### ACTION ITEM
Go to the line containing "Now that we" in the listing below and retype it and every later line exactly, down to the last.

--*--

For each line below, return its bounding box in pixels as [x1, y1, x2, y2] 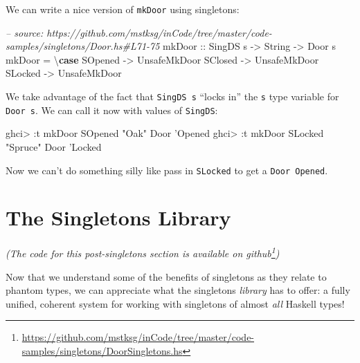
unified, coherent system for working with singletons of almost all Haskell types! [6, 296, 345, 310]
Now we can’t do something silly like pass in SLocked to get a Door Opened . [6, 162, 328, 177]
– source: [6, 25, 44, 39]
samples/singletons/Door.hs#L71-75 [6, 39, 160, 53]
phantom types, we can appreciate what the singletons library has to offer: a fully [6, 283, 350, 297]
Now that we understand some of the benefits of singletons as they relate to [6, 269, 327, 283]
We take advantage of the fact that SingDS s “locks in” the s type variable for [6, 89, 339, 104]
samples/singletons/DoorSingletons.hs [21, 343, 183, 357]

--*--

### RESULT FOR THIS EXERCISE
Now that we understand some of the benefits of singletons as they relate to [6, 269, 327, 283]
We take advantage of the fact that SingDS s “locks in” the s type variable for [6, 89, 339, 104]
samples/singletons/DoorSingletons.hs [21, 343, 183, 357]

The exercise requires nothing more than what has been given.